NYC landlords of older residential buildings have unique challenges when it comes to heating and cooling. Buildings built before the 1940s, typically utilize radiant central heating systems powered by steam or hot water.
Interestingly, these central heating systems were originally designed to encourage occupants to open windows during cold months. This was in response to the fear of Spanish Influenza during the early 1900s. Unfortunately, due to their central boilers, the later widespread installation of double-paned windows and a variety of design factors, it's not uncommon for heating and cooling to be inefficiently distributed.
Adding to the inconvenience factor, landlords must judiciously determine when to switch from heating to cooling twice a year; a process that often takes several days. Do it too soon and you'll risk violating the city's minimum heat legislation should an unexpected cold-front blow through. Do it too late and you'll be fielding tenant complaints for days.
With that said, there are a few things you can do to optimize heating and cooling systems (and tenant comfort) in older apartment buildings. In this article, we'll cover the basics.
Regularly Clean Radiators and Pipes
The pipes of your central heating system circulate hot water, steam, and air through your building 24/7. Season after season, environmental debris, dust, and gunk build up within the pipes. And season after season, no one cleans them! Unfortunately, it's not uncommon for such heating and cooling systems to be left unmonitored for years once installed.
This is problematic since the oxygen contained within the unit's water is continually released as it's heated. When left unchecked, the water's oxygen and natural mineral deposits lead to corrosion. Not only does this shorten the longevity of heating and cooling systems, but it also causes blockages that contribute to inefficient energy usage.
Indicators of Clogged Pipes:
- Boiler noises which gradually get worse over time,
- Pin holes developing in radiators,
- Radiators having a cold area at the bottom, and
- Wearing of pumps and valves.
How to Clean Them:
The two most common methods for cleaning are using power flushing machines and draining the central heating system after removing radiators. Both involve fairly complex steps you may or may not feel comfortable passing off to maintenance. Hiring a professional plumber is always an option.
You can read more about that HERE.
Clean & Outfit Radiator Units
For maximum economical efficiency, it's essential landlords check radiator functionality annually. Radiator heat warms units in two ways: radiation and convection. This process requires unobstructed air circulation to work efficiently. Regularly removing dust and lint from radiators (and their fins) is a must!
Further, significant heat can be wasted when radiators are mounted against cold, outside-facing walls. As suggested in The New York Times, sliding a sheet of aluminum-faced foam insulation board behind the radiator can remedy the situation.
Other small radiator tweaks include annually boiling air vents in vinegar to clean residue and investing in thermostatic radiator valves to better control unit temperature. You can also encourage tenants to use cotton or wool radiator covers to prevent overheating of units.
Maximize Passive Features and Natural Insulation
Cross-ventilation is essential for maximizing heating and cooling in order buildings.
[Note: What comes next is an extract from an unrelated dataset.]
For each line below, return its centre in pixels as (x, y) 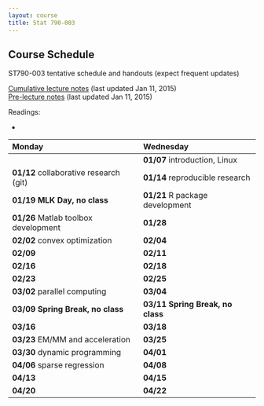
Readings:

Besides encouraging residents to open doors and windows during mild weather conditions, search your building for any old openings that can be re-engaged. It's not uncommon for old residential buildings to have interior transform windows that were previously closed-off (and painted over) by former owners. Finally, consider how air flows onto each floor and how open stairwells and skylights impact the building as a whole.
Insulate Boilers and Water Heaters
When boilers or water heaters are not in use they lose heat. Adding rigid insulation under the tank of your central heater can reduce standby heat losses by 25 to 45 percent, according to energy.gov. This change alone can save 4 to 9 percent in water heating costs. Though the process is easiest when installing a new water heater, it can be done at any time.